▶ **Required work**
Count up the lines below that include the string "could" and report the number by itself.

========================================================================

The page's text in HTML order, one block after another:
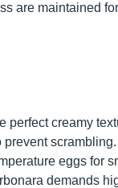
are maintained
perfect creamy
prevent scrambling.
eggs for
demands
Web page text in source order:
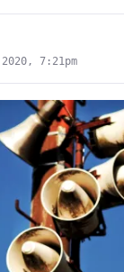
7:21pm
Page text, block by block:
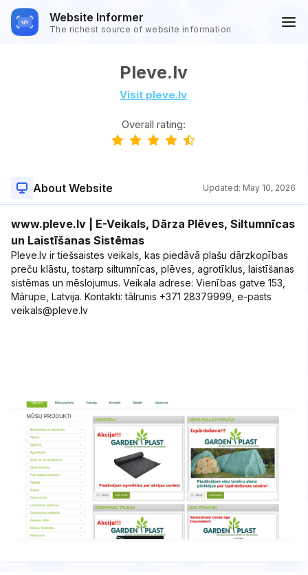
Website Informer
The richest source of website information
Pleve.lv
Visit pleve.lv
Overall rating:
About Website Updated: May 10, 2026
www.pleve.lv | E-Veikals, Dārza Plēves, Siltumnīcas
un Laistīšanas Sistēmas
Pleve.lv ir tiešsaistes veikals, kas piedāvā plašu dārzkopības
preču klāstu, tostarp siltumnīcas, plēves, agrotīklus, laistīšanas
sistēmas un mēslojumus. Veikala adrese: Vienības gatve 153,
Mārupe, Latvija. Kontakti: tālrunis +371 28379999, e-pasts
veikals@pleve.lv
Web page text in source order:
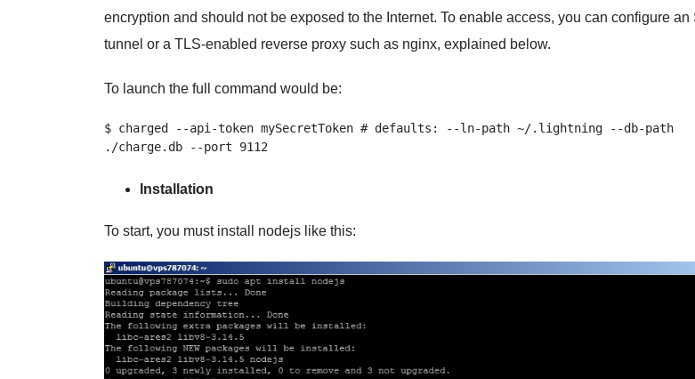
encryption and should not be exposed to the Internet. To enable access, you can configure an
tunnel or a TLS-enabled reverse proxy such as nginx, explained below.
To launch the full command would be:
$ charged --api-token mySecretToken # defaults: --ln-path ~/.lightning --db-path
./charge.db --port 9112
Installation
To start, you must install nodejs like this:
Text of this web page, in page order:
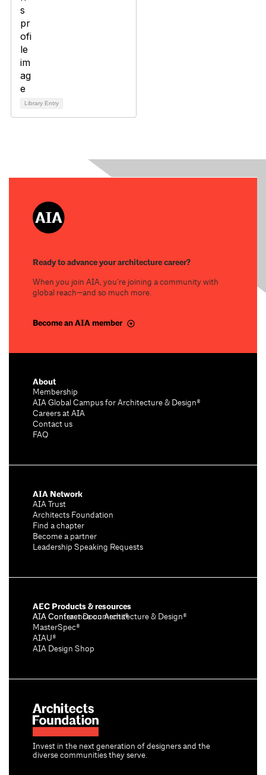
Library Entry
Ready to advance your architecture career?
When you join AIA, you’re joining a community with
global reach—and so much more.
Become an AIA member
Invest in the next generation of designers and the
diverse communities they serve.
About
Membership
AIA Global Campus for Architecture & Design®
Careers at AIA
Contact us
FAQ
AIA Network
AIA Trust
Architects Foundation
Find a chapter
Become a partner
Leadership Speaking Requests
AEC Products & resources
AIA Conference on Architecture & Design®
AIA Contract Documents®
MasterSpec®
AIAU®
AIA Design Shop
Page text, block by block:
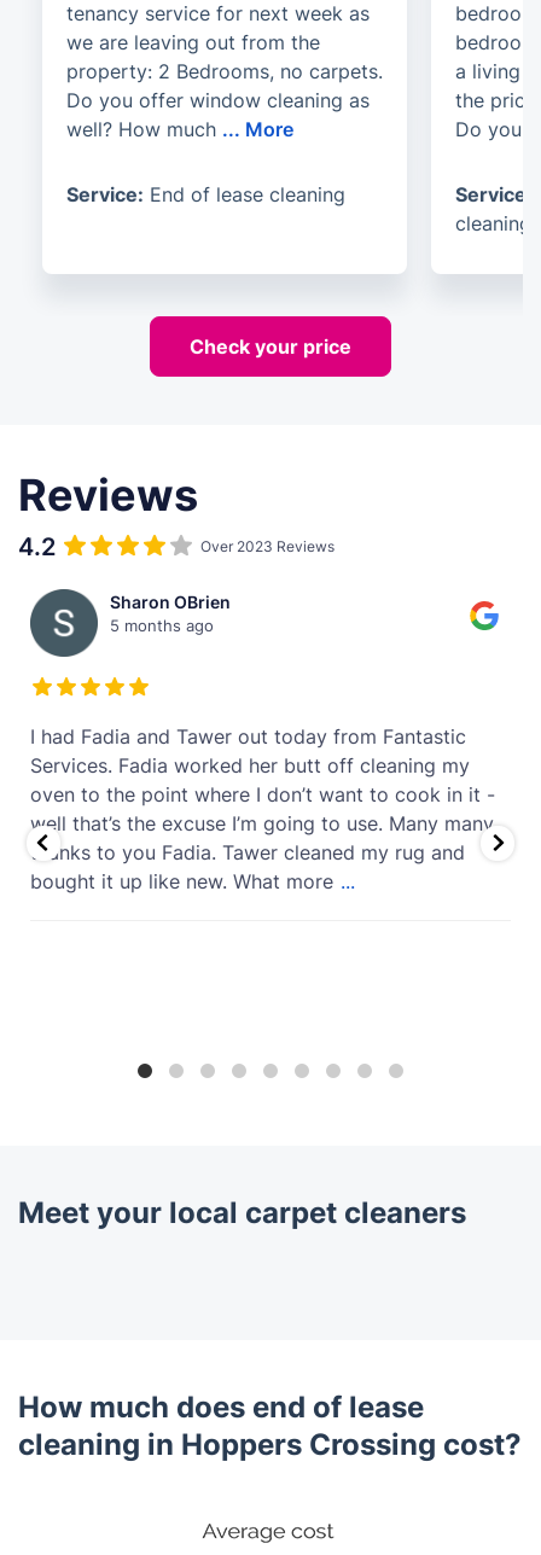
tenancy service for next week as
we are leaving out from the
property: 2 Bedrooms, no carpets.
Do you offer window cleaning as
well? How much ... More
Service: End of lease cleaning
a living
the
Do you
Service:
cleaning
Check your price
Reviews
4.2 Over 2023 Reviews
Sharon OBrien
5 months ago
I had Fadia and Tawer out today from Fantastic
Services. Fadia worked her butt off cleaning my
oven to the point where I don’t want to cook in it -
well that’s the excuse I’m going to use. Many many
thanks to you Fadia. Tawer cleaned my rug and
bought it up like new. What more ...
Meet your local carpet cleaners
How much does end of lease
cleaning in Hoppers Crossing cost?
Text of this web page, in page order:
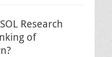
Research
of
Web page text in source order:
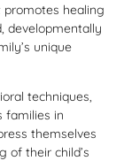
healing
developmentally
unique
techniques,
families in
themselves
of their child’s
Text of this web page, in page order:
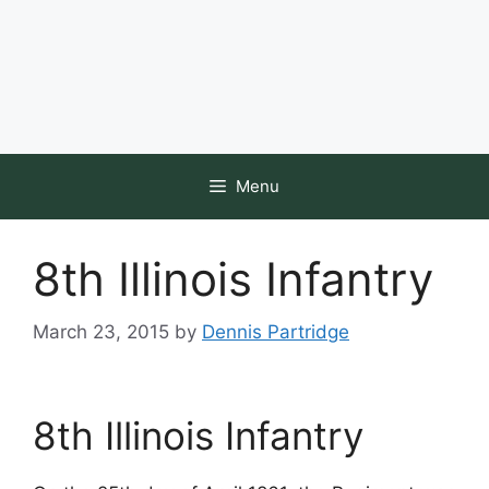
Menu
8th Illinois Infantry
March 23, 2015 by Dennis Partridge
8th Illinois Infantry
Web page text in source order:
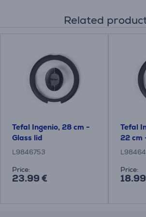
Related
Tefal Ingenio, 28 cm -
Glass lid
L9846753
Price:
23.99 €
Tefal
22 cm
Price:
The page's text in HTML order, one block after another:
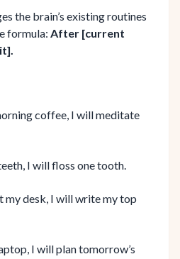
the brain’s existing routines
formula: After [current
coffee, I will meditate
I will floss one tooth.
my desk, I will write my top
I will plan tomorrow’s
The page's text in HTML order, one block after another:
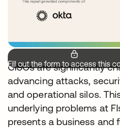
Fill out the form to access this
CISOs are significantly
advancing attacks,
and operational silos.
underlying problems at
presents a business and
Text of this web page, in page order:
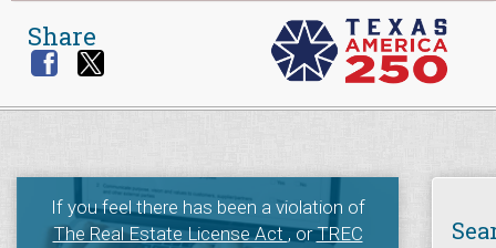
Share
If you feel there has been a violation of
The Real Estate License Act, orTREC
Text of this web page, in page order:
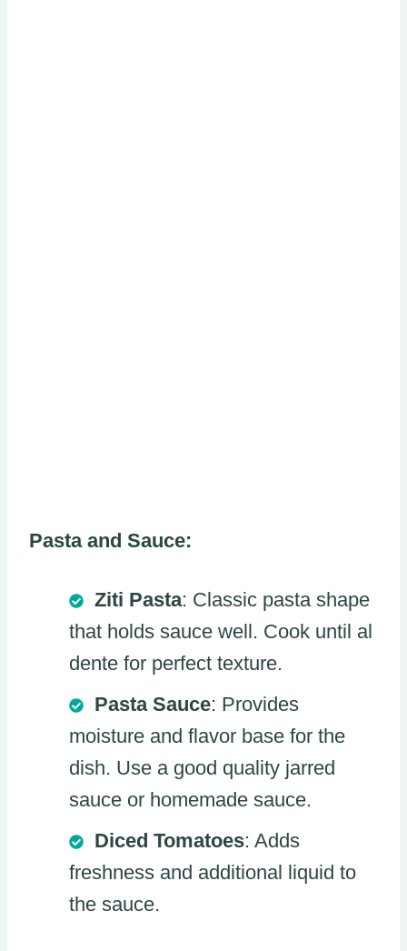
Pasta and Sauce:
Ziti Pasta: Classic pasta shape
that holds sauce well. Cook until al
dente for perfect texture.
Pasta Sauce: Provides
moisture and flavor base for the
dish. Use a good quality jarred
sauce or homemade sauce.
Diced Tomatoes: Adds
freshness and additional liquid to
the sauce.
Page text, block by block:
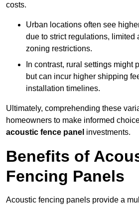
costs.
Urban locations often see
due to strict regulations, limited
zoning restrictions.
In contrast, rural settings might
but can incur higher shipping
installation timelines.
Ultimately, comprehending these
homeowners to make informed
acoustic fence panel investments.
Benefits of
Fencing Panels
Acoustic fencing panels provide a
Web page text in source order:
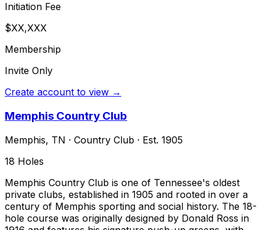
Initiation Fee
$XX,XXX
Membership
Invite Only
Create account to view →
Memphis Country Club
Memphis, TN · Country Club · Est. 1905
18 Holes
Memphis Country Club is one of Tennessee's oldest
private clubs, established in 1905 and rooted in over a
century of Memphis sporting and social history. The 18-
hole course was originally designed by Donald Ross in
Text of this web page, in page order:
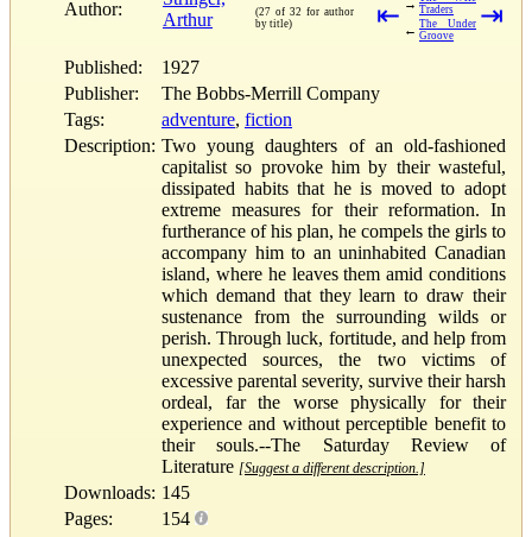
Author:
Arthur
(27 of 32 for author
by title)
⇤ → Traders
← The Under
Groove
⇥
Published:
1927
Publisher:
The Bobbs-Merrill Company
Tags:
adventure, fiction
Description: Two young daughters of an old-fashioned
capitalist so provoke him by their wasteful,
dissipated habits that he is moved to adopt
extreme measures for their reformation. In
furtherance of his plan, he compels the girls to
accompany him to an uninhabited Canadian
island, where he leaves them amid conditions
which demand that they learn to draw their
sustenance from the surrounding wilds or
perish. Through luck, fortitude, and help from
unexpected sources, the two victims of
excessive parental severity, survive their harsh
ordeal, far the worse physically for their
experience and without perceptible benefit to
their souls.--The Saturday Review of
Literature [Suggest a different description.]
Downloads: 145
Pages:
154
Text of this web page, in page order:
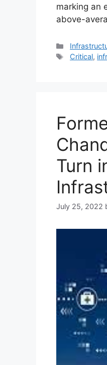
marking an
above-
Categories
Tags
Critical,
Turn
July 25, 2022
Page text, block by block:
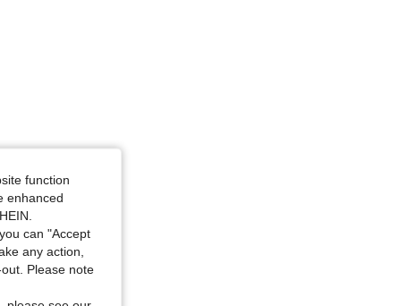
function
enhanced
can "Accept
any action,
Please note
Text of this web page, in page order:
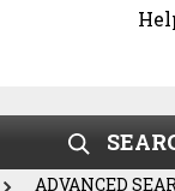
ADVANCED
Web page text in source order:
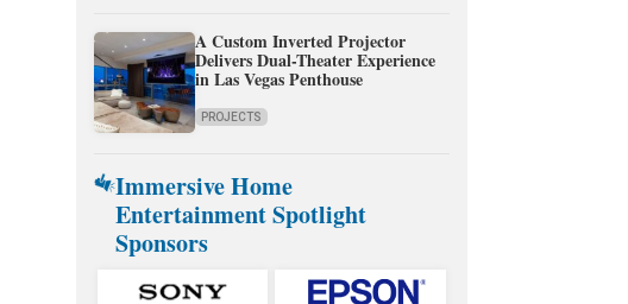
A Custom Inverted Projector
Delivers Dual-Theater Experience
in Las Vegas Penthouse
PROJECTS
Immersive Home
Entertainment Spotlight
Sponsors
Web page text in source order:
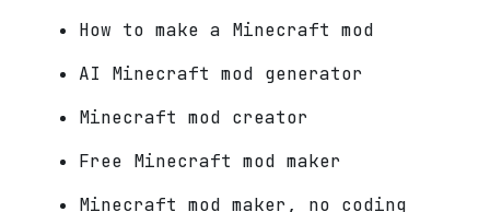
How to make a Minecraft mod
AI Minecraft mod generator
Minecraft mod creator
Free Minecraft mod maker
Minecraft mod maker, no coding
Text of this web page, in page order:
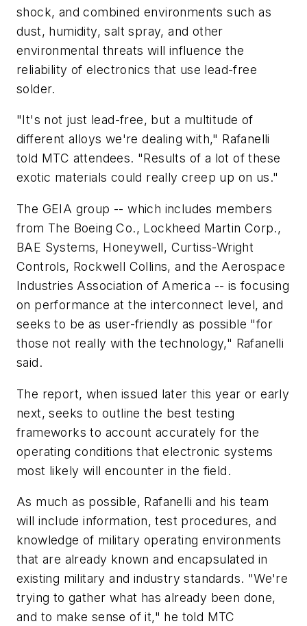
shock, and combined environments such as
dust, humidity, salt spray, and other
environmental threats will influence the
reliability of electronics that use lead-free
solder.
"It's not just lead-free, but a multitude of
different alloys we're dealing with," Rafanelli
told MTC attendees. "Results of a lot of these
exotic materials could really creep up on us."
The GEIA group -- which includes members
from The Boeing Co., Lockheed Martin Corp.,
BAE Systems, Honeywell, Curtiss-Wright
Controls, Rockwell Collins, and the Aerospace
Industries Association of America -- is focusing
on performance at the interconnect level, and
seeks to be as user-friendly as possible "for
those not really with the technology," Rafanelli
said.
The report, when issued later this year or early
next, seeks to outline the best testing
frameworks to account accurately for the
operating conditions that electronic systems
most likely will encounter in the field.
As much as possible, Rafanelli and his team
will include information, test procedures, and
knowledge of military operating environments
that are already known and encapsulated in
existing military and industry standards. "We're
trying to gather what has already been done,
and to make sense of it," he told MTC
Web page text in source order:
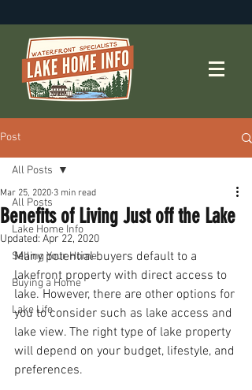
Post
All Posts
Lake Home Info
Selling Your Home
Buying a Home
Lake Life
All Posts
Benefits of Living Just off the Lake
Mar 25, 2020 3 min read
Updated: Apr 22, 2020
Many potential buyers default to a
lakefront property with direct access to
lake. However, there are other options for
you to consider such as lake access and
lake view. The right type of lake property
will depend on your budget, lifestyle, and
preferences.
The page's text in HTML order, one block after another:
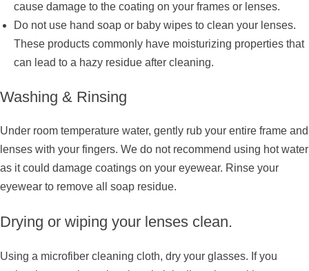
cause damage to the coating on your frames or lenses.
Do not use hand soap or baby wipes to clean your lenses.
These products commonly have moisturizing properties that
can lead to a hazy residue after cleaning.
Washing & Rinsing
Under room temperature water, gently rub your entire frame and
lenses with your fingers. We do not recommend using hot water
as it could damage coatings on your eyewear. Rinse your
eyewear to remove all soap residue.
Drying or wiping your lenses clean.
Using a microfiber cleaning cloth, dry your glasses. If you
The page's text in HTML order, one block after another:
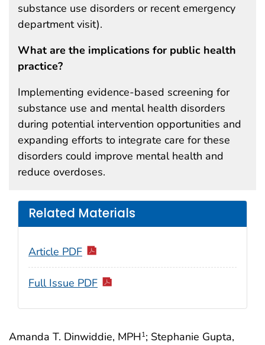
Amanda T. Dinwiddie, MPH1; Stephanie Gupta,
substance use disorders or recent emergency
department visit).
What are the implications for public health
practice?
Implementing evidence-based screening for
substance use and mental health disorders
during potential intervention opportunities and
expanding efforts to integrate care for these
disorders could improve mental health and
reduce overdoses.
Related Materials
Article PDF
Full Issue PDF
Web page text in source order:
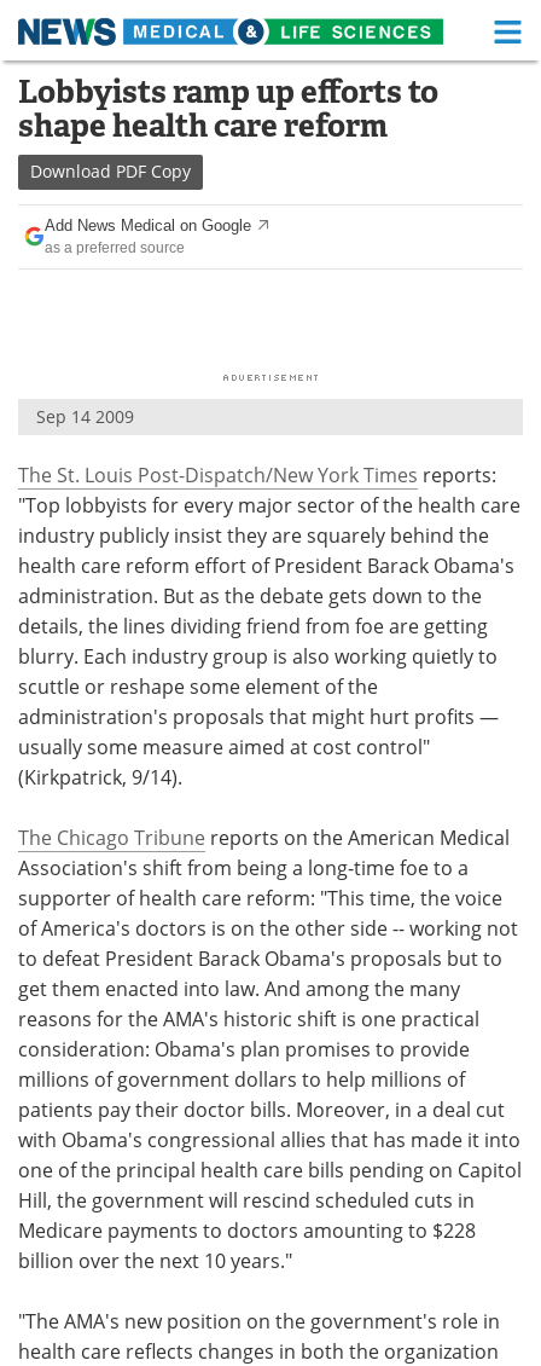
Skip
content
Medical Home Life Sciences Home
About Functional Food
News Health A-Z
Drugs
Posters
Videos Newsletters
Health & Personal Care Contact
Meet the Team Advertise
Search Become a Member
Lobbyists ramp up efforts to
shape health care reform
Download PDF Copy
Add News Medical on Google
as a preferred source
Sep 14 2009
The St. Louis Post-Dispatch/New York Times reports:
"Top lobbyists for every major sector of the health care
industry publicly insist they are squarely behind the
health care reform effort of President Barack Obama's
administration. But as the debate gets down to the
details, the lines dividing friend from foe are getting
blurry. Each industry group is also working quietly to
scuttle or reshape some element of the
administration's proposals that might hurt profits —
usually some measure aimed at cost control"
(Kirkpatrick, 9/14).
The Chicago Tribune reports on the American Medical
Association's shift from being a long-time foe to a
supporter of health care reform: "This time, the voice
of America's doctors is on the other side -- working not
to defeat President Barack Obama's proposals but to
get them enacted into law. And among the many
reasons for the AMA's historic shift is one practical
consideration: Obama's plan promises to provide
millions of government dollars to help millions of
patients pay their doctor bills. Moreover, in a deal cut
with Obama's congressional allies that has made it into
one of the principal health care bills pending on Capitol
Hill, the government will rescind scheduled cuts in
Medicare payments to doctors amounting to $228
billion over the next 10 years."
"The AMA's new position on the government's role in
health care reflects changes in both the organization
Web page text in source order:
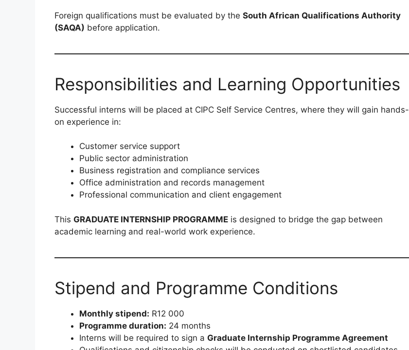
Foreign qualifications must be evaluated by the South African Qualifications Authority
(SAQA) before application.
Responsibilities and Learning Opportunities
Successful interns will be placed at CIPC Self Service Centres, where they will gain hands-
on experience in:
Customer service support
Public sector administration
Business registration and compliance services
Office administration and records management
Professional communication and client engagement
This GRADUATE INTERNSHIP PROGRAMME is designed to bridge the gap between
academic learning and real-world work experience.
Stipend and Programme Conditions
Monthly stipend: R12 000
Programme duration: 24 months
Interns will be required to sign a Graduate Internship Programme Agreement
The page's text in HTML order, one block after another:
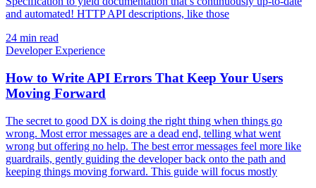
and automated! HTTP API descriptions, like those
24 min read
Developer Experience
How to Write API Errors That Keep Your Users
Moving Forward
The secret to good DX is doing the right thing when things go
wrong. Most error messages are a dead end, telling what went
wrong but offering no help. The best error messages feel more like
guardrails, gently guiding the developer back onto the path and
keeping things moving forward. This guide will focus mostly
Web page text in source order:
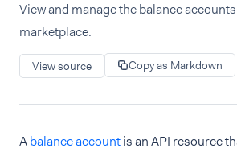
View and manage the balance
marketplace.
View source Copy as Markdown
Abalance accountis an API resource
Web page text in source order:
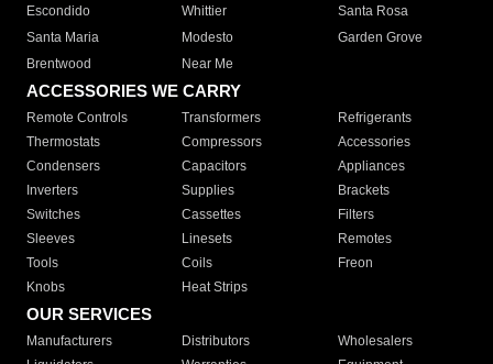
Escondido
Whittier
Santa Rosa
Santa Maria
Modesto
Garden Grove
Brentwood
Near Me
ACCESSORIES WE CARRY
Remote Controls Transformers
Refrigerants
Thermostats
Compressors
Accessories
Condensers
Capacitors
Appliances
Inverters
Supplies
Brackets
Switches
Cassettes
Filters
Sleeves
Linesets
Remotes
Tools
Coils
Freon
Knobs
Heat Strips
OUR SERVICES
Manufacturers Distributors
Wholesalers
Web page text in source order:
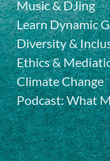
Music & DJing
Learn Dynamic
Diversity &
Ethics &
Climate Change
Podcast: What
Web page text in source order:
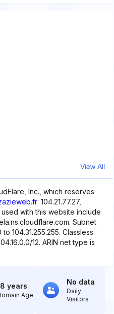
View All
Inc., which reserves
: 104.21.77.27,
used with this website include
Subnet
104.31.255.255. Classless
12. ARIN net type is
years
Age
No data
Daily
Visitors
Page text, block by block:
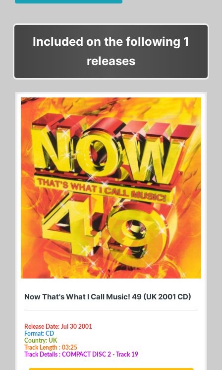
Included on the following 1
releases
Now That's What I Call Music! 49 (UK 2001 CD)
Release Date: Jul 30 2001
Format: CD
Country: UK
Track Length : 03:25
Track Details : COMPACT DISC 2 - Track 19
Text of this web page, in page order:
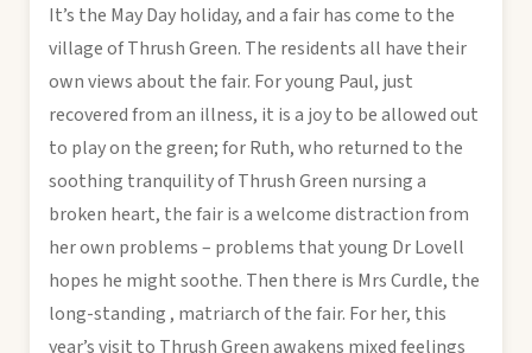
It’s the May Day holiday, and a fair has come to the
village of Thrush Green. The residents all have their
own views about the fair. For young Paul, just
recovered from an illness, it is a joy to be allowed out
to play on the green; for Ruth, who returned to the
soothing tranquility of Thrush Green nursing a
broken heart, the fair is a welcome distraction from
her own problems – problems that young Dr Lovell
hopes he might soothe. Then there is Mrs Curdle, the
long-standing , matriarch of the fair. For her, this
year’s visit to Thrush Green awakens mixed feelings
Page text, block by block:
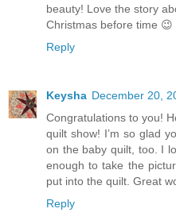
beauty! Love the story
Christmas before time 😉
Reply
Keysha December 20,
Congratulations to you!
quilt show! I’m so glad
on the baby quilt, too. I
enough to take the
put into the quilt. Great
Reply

========================================================================

▶ **Worked solution**
3